Records shown:
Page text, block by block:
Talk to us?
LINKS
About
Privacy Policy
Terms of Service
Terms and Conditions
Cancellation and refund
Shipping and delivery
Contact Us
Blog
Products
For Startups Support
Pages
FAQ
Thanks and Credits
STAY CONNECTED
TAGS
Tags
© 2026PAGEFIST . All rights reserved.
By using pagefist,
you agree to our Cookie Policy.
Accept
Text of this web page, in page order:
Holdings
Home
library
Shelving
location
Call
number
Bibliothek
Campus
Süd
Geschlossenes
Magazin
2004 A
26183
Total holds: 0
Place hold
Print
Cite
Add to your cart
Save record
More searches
* * *
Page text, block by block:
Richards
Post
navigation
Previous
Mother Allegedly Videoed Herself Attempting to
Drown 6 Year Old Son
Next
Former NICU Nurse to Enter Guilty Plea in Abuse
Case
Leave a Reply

Exercise goal:
In the material above, find each line containing the word "Policy" and copy it.

Task output:
Privacy Policy
you agree to our Cookie Policy.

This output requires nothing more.